X-ray crystallography is currently the most accurate technology for determining 3D structure of protein. It uses the ability of proteins to form crystals under specific conditions.



Molecules in the crystal form a very regular three-dimensional pattern, which upon being exposed to radiation of X-rays allows the  registration of the diffraction pattern on a special detector. Such data is usually collected by synchrotron X-ray sources (available for example in Berlin – synchrotron BESSY). Analysis of the resulting images allows the researchers to determine the position of each of the thousands of atoms of the test substance with great precision, which makes it possible to create a three-dimensional model.

This level of observation of either the proteins or protein-ligand complexes makes crystallography one of the most advanced and promising approaches to new drugs discovery. Medications are often designed to block the activity of the protein (inhibitors), if the excess is the cause of the disease.

High resolution of the protein structure, which is a potential goal for therapy, allows for the design of specifically tailored chemical molecules that can interact with it.

This technique is also necessary to verify that the designed molecule combines with the protein as expected and that it has the potential to be used as a drug.

The use of crystallography is becoming a standard in the new drug creation. It often eliminates the cumbersome need of searching libraries of thousands, or millions of chemicals and tailoring them to a particular protein. This significantly limits the number of required experiments and greatly improves the final result of the project.

Crystallographic methods are the last and crucial stage of the cycle of work necessary to know the atomic structure of protein. Before starting the crystallization it is necessary to produce a very pure sample of a protein that has the appropriate concentration level.

First the gene of the target protein is optimized, usually for expression in bacterial cells (ie. the preparation of expression constructs – gene cloning), and then the gene is introduced into the cells which are then grown in bacterial cultures. During their growth the modified cells produce protein encoded by the introduced genetic information. A purified product is obtained through the extraction of cell biomass (ie. production and purification of recombinant proteins).

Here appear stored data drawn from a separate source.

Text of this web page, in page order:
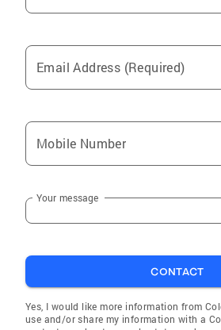
Email Address (Required)
Mobile Number
Your message
CONTACT
Yes, I would like more information from
use and/or share my information with a
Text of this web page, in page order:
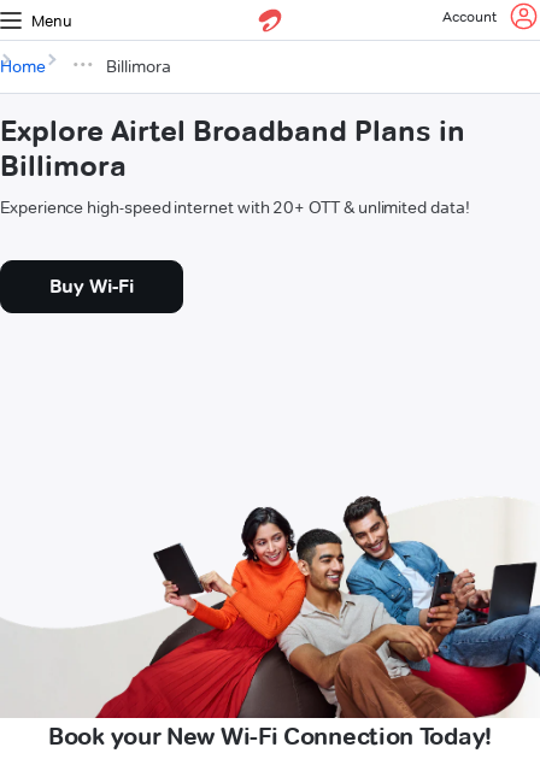
Menu Account
Home Billimora
Explore Airtel Broadband Plans in
Billimora
Experience high-speed internet with 20+ OTT & unlimited data!
Buy Wi-Fi
Book your New Wi-Fi Connection Today!
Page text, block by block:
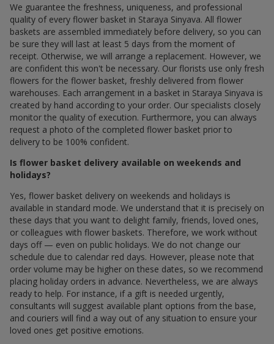
We guarantee the freshness, uniqueness, and professional
quality of every flower basket in Staraya Sinyava. All flower
baskets are assembled immediately before delivery, so you can
be sure they will last at least 5 days from the moment of
receipt. Otherwise, we will arrange a replacement. However, we
are confident this won't be necessary. Our florists use only fresh
flowers for the flower basket, freshly delivered from flower
warehouses. Each arrangement in a basket in Staraya Sinyava is
created by hand according to your order. Our specialists closely
monitor the quality of execution. Furthermore, you can always
request a photo of the completed flower basket prior to
delivery to be 100% confident.
Is flower basket delivery available on weekends and
holidays?
Yes, flower basket delivery on weekends and holidays is
available in standard mode. We understand that it is precisely on
these days that you want to delight family, friends, loved ones,
or colleagues with flower baskets. Therefore, we work without
days off — even on public holidays. We do not change our
schedule due to calendar red days. However, please note that
order volume may be higher on these dates, so we recommend
placing holiday orders in advance. Nevertheless, we are always
ready to help. For instance, if a gift is needed urgently,
consultants will suggest available plant options from the base,
and couriers will find a way out of any situation to ensure your
loved ones get positive emotions.

International Year of Crystallography 2014, UNESCO


Year 2014 has been declared by the General Assembly of the United Nations at the Year of Crystallography. The celebration is under a UNESCO international and International Union of Crystallography. At the inauguration of the Year of Crystallography Assoc. Marcin Nowotny – Head of the Protein Structure Laboratory at the International Institute of Molecular and Cell Biology in Warsaw was invited. It is a huge success for Dr. Nowotny and the Institute, since he was one of only 8 “talents” invited to participate in a special session for researchers specializing in crystallography. He represented not only the Institute and our country but also the entire region of Central – Eastern Europe. PhD.

Marcin Nowotny had a chance to present his achievements in front of a large group of very respectable community – including Irina Bokova – Director-General of UNESCO, Gautama R. Desiraju – President of the International Union of Crystallography and Brian K. Kobilką – winner of the Nobel Prize in chemistry. Thus, the world heard that in Warsaw advanced research in the field of crystallography is conducted and Polish scientists, specializing in this field, are strictly among the outstanding scholars of the world.